# Toy vs Standard



## Winnow (Jan 2, 2010)

Ok I never had a small poodle in my home before, but my first impression is that they are more active then the big guys.

Is that true ?
What is your opinion people who have had both ?


----------



## Locket (Jun 21, 2009)

The toys I've met are not NEARLY as active as my standards. The minis I've met are MUCH more active than my standards.

Even if toys are generally more active than standards, I would assume it takes less space and "work" because they are so much smaller.


----------



## Rockporters (Jan 14, 2010)

I used to think it was a Toy thing to follow their person everywhere they go in the house. My old Toy must get up and make the trek to the kitchen with me, to the bathroom with me, to the basement for laundry with me LOL. Up and down the stairs all day long with me.

My GR could sleep through chores and bathroom trips like a pro . Jasper, however, is just like the Toy!! Up and down, up and down. Follows me everywhere. 

I was thinking it's a Poodle thing!


----------



## lizzardran08 (Jul 1, 2010)

i Have a miniature poodle. shes not a toy of course but still.
Her name is Bianca and shes wonderrful..
Ive always wanted a standard(either black,silver,or red/brown)
She is very HYPER though... but She is also very laid back..
She does welll going hiking,to the beach, to the lake, up in the snow, dog parks and running wild with the oter dogs, and just being outside. she also does well just sitting next to you while you read a book, or watch tv or sleep(boy does she love to sleep)
I also have a 7 month old boxer puppy that she wears out in no time.
I tell everybody shes the perfect dog, shes got the brains,beauty, the perfect size without being too big or too small. (she weighs about 15-17lbs).
From what i know aboout toys and what i see working with them(groomer) they can be a bit yappy and nippy.
What ive heard is poodles usually get better as the size gets bigger(toys,mini, and st.)
I want a spoo really bad but its jsut not the rite time for me..
if i were to pick between the two you can ttell id def.. go for the spooo.


----------



## Rockporters (Jan 14, 2010)

lizzardran08, I have to disagree about Toys being yappy and nippy.

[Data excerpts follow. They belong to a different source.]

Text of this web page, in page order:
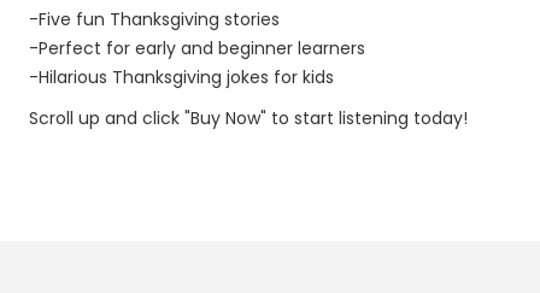
-Five fun Thanksgiving stories
-Perfect for early and beginner learners
-Hilarious Thanksgiving jokes for kids
Scroll up and click "Buy Now" to start listening today!
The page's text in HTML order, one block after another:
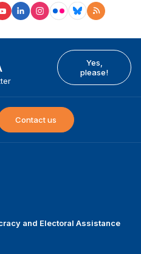
Yes,
please!
Contact us
and Electoral Assistance
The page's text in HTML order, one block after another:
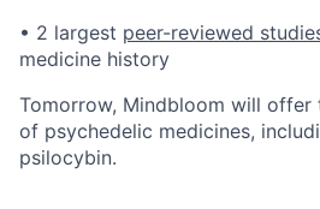
• 2 largest peer-reviewed
medicine history
Tomorrow, Mindbloom will offer
of psychedelic medicines,
psilocybin.
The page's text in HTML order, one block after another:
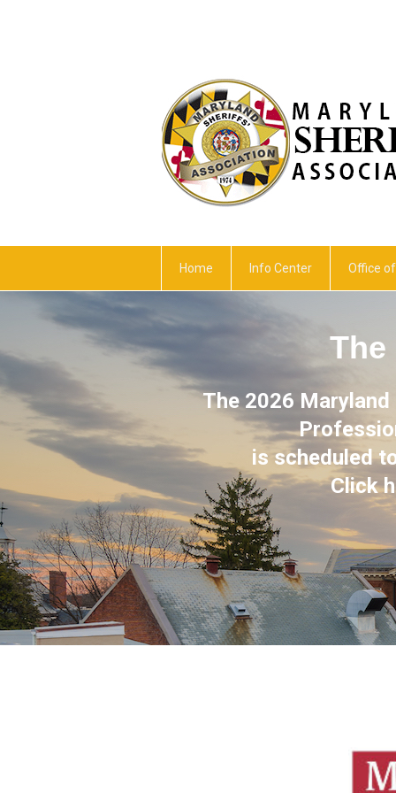
Home Info Center Office
The 2026
is scheduled
Click

Like any dog, they only get that way if allowed or encouraged. Really they are just dogs regardless of size.

My Toy isn't yappy. He's never been nippy. We've made him stand up for himself over the years (within reason). While he'd put any big dog in their place, he was never a tyrant either. Just enough bossing around so he wouldn't get squished LOL. He's a fabulous dog, I'd have another Toy in a heartbeat.


----------



## Beach girl (Aug 5, 2010)

I've had 3 minis in my life. Bounder had a medium activity level. He liked his walks and playing catch with a ball outside, but in the house, he was low-key and quiet.

Pippin is very low-key. He has short bursts of activity, and likes his morning and evening walks well enough, but in general, he's sort of a couch potato. But he's an older dog, too.

Casey is a zoomer. He adores running, loves our backyard agility set-up, occasionally gets the puppy zooms around the house even though he's now 2 years old. I would classify him as highly active.

So in my very limited experience, I'd say it depends on the individual dog. And of course, if you do have a very active mini or toy, it is going to be easier on the house and on your nerves as compared to a very active standard.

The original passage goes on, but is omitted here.